The immeasurable weight of the trains is referenced often in these poems, evoking the weight of depression but also the inevitability of movement, the momentum of aging, the sensation of being carried forward with or against one's will. Railcould nearly be summarized by these two lines from "American Freight," an extended poem that forms the spiritual center of the collection: "The weight of it. All of it. / Rolling away from its origin."

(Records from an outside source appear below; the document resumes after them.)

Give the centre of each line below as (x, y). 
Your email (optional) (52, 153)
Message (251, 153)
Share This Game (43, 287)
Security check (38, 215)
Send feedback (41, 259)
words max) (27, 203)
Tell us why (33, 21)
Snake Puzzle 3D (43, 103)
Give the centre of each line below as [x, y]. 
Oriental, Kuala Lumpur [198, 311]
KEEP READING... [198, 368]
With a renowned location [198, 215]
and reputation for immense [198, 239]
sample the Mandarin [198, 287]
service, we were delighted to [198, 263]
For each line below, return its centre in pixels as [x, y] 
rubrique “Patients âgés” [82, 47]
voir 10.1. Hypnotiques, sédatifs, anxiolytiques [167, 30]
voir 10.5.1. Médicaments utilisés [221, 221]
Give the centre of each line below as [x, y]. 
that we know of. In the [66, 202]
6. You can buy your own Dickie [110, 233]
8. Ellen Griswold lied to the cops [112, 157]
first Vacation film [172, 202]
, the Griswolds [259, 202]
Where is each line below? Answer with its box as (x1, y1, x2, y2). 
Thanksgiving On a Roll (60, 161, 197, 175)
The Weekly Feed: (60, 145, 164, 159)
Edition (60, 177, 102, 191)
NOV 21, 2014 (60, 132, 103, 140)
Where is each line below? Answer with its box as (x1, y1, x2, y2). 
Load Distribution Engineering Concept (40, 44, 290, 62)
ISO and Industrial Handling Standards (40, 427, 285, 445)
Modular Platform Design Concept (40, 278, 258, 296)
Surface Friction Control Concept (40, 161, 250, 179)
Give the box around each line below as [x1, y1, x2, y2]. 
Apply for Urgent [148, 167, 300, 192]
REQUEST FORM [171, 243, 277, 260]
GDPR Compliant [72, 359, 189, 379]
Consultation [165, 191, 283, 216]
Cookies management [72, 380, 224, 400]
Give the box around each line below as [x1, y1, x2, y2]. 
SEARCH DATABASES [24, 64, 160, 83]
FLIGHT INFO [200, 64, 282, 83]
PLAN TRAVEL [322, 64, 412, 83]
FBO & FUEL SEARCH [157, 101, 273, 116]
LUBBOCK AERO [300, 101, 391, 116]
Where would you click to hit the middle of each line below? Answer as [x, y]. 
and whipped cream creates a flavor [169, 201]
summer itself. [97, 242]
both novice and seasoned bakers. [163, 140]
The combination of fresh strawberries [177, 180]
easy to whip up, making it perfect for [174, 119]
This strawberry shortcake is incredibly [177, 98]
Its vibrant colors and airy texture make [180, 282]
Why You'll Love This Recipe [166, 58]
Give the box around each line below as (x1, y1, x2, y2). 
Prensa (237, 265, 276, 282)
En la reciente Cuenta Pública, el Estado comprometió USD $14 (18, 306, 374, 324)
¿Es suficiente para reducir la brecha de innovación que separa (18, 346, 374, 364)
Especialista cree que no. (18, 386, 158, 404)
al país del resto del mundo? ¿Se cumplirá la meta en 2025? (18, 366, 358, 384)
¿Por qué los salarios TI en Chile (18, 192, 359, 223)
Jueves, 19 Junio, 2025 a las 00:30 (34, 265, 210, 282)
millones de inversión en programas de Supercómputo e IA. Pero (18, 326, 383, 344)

While it would be difficult to say Carlson-Wee heals from his depression in Rail, he does perhaps gain perspective on it, and on the dysphoria of being a soul and a mind inside a body in a materialistic era. Paradoxically, it is the body that offers that perspective—the body moved and altered by industry and labor, the body sanctified by the very rot that renders it perishable. As he writes in "Holes in the Mountain":
The scars on our hands are only around
to remind us: don't grow old in yourself,
don't get lost in this scrimmage
Kai Carlson-Wee is himself no lighter for having ridden the weight of a freight train, but those days and nights rolling on the broken backs of America's rustiest metaphor for its own failed dreams perhaps allows him to release himself, however briefly, from the spiritual consequences of mortality. As Carlson-Wee puts it in the collection's final lines:
And although the soul is a joke we tell
to the part of ourselves we can touch,
it's only because the soul is a fire, and laughs
at our sorrow, and has already survived us.